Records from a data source
+ + + +

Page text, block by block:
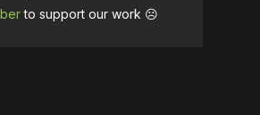
to support our work ☹️
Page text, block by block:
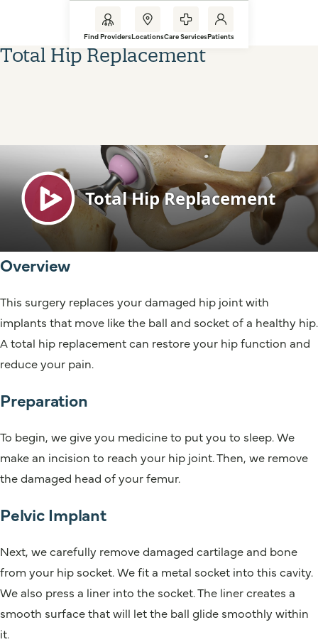
Find ProvidersLocationsCare ServicesPatients
Total Hip Replacement
Overview
This surgery replaces your damaged hip joint with
implants that move like the ball and socket of a healthy hip.
A total hip replacement can restore your hip function and
reduce your pain.
Preparation
To begin, we give you medicine to put you to sleep. We
make an incision to reach your hip joint. Then, we remove
the damaged head of your femur.
Pelvic Implant
Next, we carefully remove damaged cartilage and bone
from your hip socket. We fit a metal socket into this cavity.
We also press a liner into the socket. The liner creates a
smooth surface that will let the ball glide smoothly within
it.
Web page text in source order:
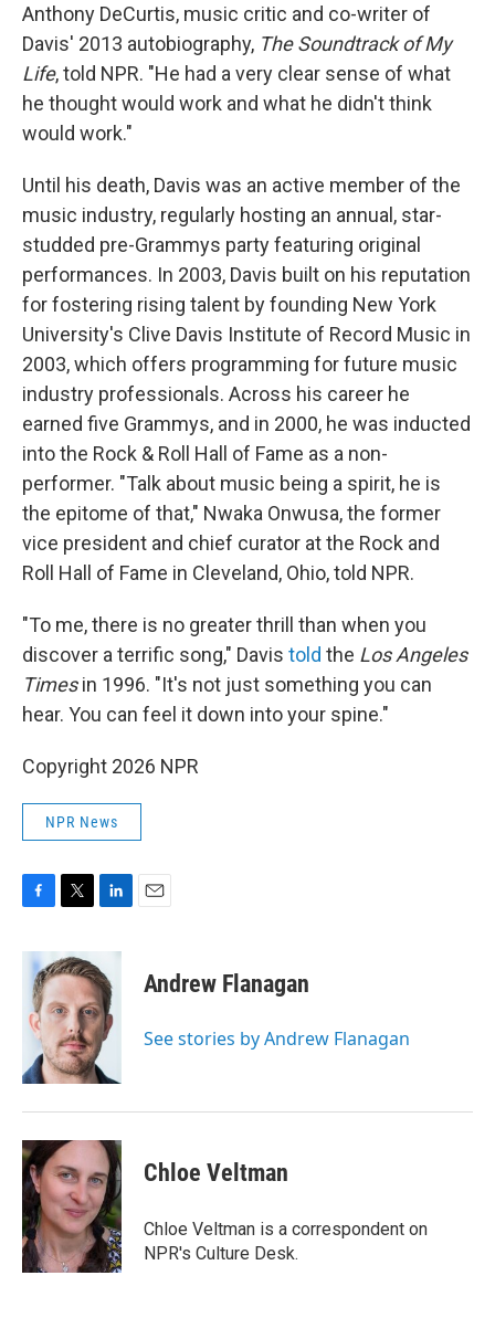
Anthony DeCurtis, music critic and co-writer of
Davis' 2013 autobiography, The Soundtrack of My
Life, told NPR. "He had a very clear sense of what
he thought would work and what he didn't think
would work."
Until his death, Davis was an active member of the
music industry, regularly hosting an annual, star-
studded pre-Grammys party featuring original
performances. In 2003, Davis built on his reputation
for fostering rising talent by founding New York
University's Clive Davis Institute of Record Music in
2003, which offers programming for future music
industry professionals. Across his career he
earned five Grammys, and in 2000, he was inducted
into the Rock & Roll Hall of Fame as a non-
performer. "Talk about music being a spirit, he is
the epitome of that," Nwaka Onwusa, the former
vice president and chief curator at the Rock and
Roll Hall of Fame in Cleveland, Ohio, told NPR.
"To me, there is no greater thrill than when you
discover a terrific song," Davis told the Los Angeles
Timesin 1996. "It's not just something you can
hear. You can feel it down into your spine."
Copyright 2026 NPR
NPR News
F
c
o
o
T
i
t
e
r
L
n
k
e
d
I
n
E
Andrew Flanagan
See stories by Andrew Flanagan
Chloe Veltman
Chloe Veltman is a correspondent on
NPR's Culture Desk.
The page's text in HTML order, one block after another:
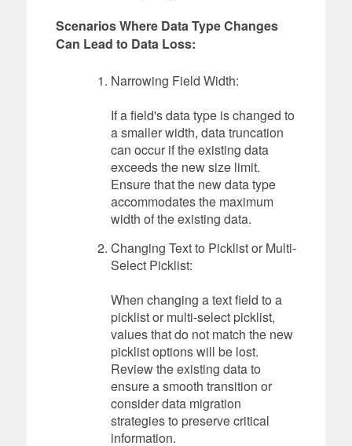
Scenarios Where Data Type Changes
Can Lead to Data Loss:
Narrowing Field Width:
If a field's data type is changed to
a smaller width, data truncation
can occur if the existing data
exceeds the new size limit.
Ensure that the new data type
accommodates the maximum
width of the existing data.
Changing Text to Picklist or Multi-
Select Picklist:
When changing a text field to a
picklist or multi-select picklist,
values that do not match the new
picklist options will be lost.
Review the existing data to
ensure a smooth transition or
consider data migration
strategies to preserve critical
information.
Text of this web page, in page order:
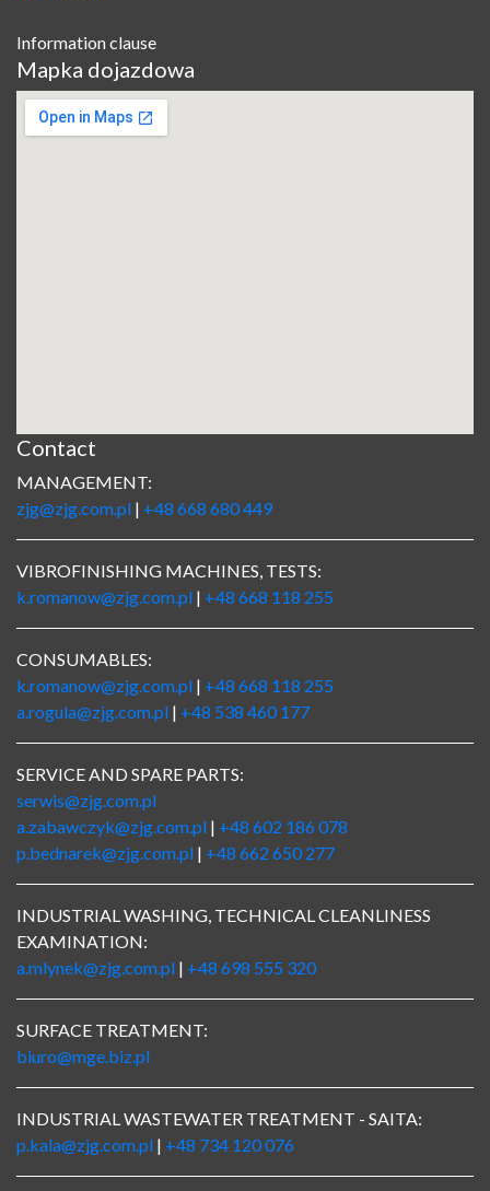
Information clause
Mapka dojazdowa
Contact
MANAGEMENT:
zjg@zjg.com.pl | +48 668 680 449
VIBROFINISHING MACHINES, TESTS:
k.romanow@zjg.com.pl | +48 668 118 255
CONSUMABLES:
k.romanow@zjg.com.pl | +48 668 118 255
a.rogula@zjg.com.pl | +48 538 460 177
SERVICE AND SPARE PARTS:
serwis@zjg.com.pl
a.zabawczyk@zjg.com.pl | +48 602 186 078
p.bednarek@zjg.com.pl | +48 662 650 277
INDUSTRIAL WASHING, TECHNICAL CLEANLINESS
EXAMINATION:
a.mlynek@zjg.com.pl | +48 698 555 320
SURFACE TREATMENT:
biuro@mge.biz.pl
INDUSTRIAL WASTEWATER TREATMENT - SAITA:
p.kala@zjg.com.pl | +48 734 120 076
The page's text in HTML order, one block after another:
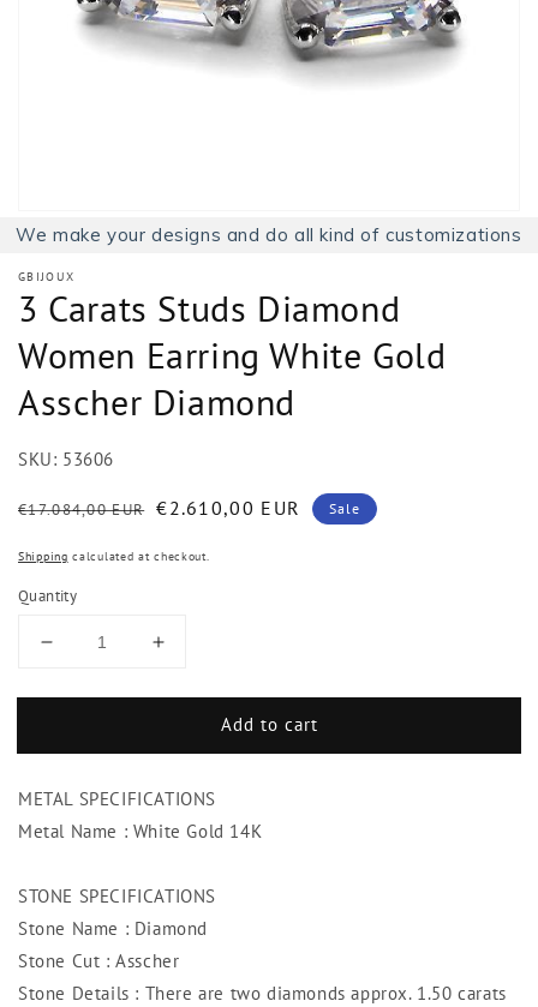
1
gallery
view
We make your designs and do all kind of customizations
GBIJOUX
3 Carats Studs Diamond
Women Earring White Gold
Asscher Diamond
SKU: 53606
Regular
€17.084,00 EUR Sale
€2.610,00 EUR Sale
Shipping calculated at checkout.
Quantity
Decrease
for
Carats
Diamond
Women
Gold
Asscher
Diamond
Increase
for
Carats
Diamond
Women
Gold
Asscher
Diamond
Add to cart
METAL SPECIFICATIONS
Metal Name : White Gold 14K
STONE SPECIFICATIONS
Stone Name : Diamond
Stone Cut : Asscher
Stone Details : There are two diamonds approx. 1.50 carats
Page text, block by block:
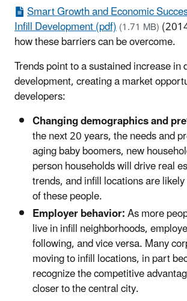
Smart Growth and Economic
Infill Development (pdf)(1.71 MB)
how these barriers can be overcome.
Trends point to a sustained increase in
development, creating a market
developers:
Changing demographics and
the next 20 years, the needs and
aging baby boomers, new
person households will drive real
trends, and infill locations are
of these people.
Employer behavior:As more
live in infill neighborhoods,
following, and vice versa. Many
moving to infill locations, in part
recognize the competitive
closer to the central city.
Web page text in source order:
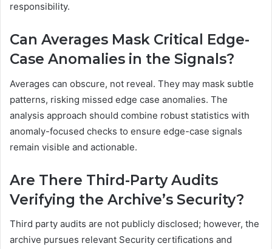
responsibility.
Can Averages Mask Critical Edge-
Case Anomalies in the Signals?
Averages can obscure, not reveal. They may mask subtle
patterns, risking missed edge case anomalies. The
analysis approach should combine robust statistics with
anomaly-focused checks to ensure edge-case signals
remain visible and actionable.
Are There Third-Party Audits
Verifying the Archive’s Security?
Third party audits are not publicly disclosed; however, the
archive pursues relevant Security certifications and
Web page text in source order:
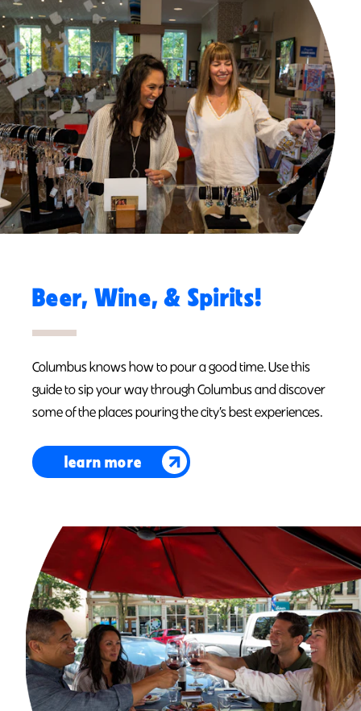
Beer, Wine, & Spirits!
Columbus knows how to pour a good time. Use this
guide to sip your way through Columbus and discover
some of the places pouring the city’s best experiences.
learn more
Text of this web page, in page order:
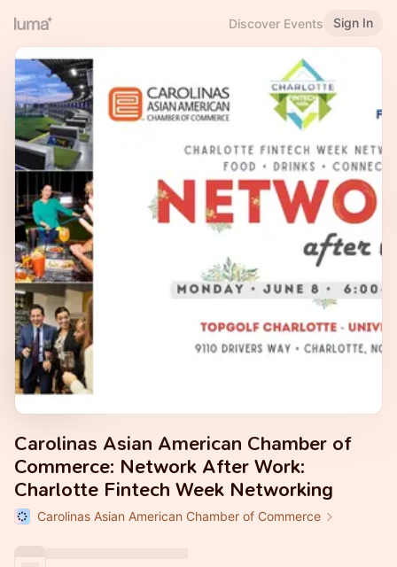
Discover Events Sign In
Carolinas Asian American Chamber of
Commerce: Network After Work:
Charlotte Fintech Week Networking
Carolinas Asian American Chamber of Commerce
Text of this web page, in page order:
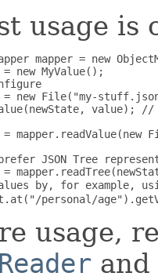
usage is
mapper = new
new MyValue();
new File("my-
value);
mapper.readValue(new
JSON Tree
by, for example,
usage,
and
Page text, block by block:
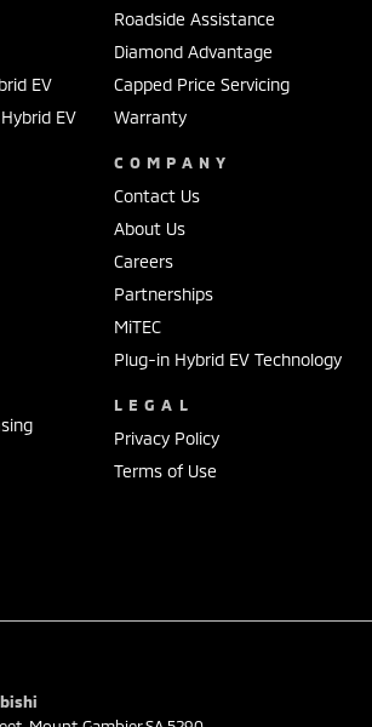
EV
EV
Roadside Assistance
Diamond Advantage
Capped Price Servicing
Warranty
COMPANY
Contact Us
About Us
Careers
Partnerships
MiTEC
Plug-in Hybrid EV Technology
LEGAL
Privacy Policy
Terms of Use
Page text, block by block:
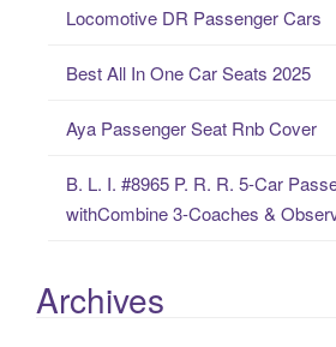
Locomotive DR Passenger Cars
Best All In One Car Seats 2025
Aya Passenger Seat Rnb Cover
B. L. I. #8965 P. R. R. 5-Car
withCombine 3-Coaches &
Archives
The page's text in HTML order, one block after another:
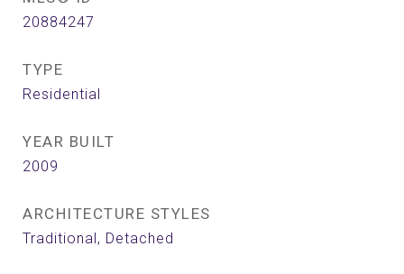
20884247
TYPE
Residential
YEAR BUILT
2009
ARCHITECTURE STYLES
Traditional, Detached
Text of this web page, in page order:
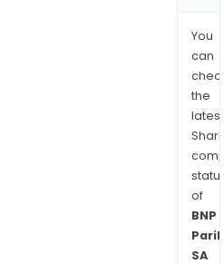
You
can
the
latest
of
BNP
SA
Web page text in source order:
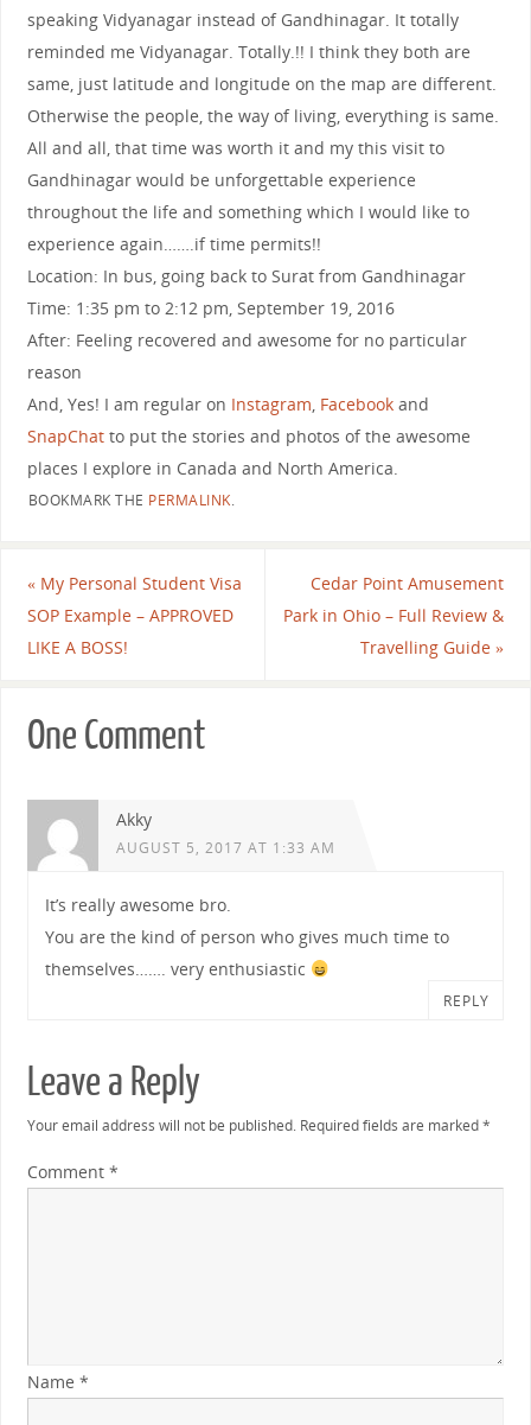
speaking Vidyanagar instead of Gandhinagar. It totally
reminded me Vidyanagar. Totally.!! I think they both are
same, just latitude and longitude on the map are different.
Otherwise the people, the way of living, everything is same.
All and all, that time was worth it and my this visit to
Gandhinagar would be unforgettable experience
throughout the life and something which I would like to
experience again…….if time permits!!
Location: In bus, going back to Surat from Gandhinagar
Time: 1:35 pm to 2:12 pm, September 19, 2016
After: Feeling recovered and awesome for no particular
reason
And, Yes! I am regular on Instagram Facebookand
SnapChatto put the stories and photos of the awesome
places I explore in Canada and North America.
BOOKMARK THE PERMALINK.
«My Personal Student Visa
SOP Example – APPROVED
LIKE A BOSS!
Cedar Point Amusement
Park in Ohio – Full Review &
Travelling Guide»
One Comment
Akky
AUGUST 5, 2017 AT 1:33 AM
It’s really awesome bro.
You are the kind of person who gives much time to
themselves……. very enthusiastic
REPLY
Leave a Reply
Your email address will not be published. Required fields are marked*
Comment *
Name *
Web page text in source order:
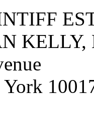
KELLY,
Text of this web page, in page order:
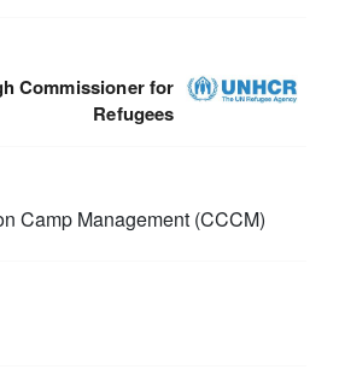
Commissioner for
Refugees
Camp Management (CCCM)
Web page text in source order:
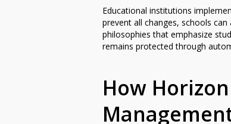
Educational institutions
prevent all changes, schools
philosophies that emphasize
remains protected through
How
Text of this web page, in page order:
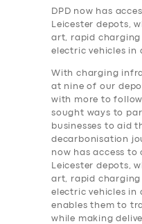
DPD now has
Leicester depots,
art, rapid
electric vehicles in
With charging
at nine of our
with more to
sought ways to
businesses to aid
decarbonisation
now has access to
Leicester depots,
art, rapid
electric vehicles in
enables them to
while making
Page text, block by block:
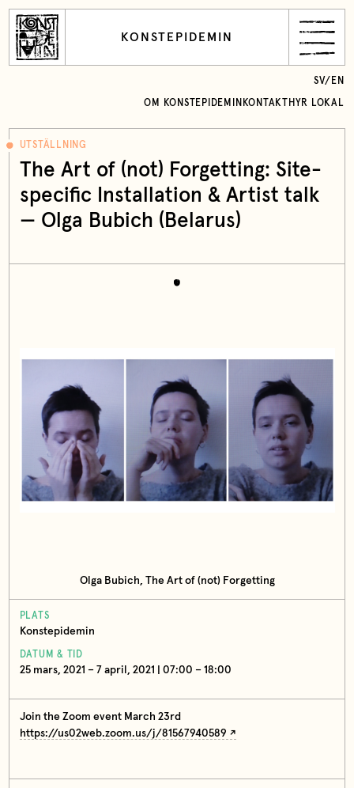
KONSTEPIDEMIN
OM KONSTEPIDEMIN KONTAKT HYR LOKAL
SV/ EN
UTSTÄLLNING
The Art of (not) Forgetting: Site-
specific Installation & Artist talk
— Olga Bubich (Belarus)
Olga Bubich, The Art of (not) Forgetting
PLATS
Konstepidemin
DATUM & TID
25 mars, 2021 – 7 april, 2021 | 07:00 – 18:00
Join the Zoom event March 23rd
https://us02web.zoom.us/j/81567940589

+ + + +

▶ **Problem to work on**
Print nothing except the lines above from the one containing "closer to the central city." down to the one containing "patterns, risking missed", both included, exactly as written and free of pictures.

▶ **Your response**
closer to the central city.
Web page text in source order:
responsibility.
Can Averages Mask Critical Edge-
Case Anomalies in the Signals?
Averages can obscure, not reveal. They may mask subtle
patterns, risking missed edge case anomalies. The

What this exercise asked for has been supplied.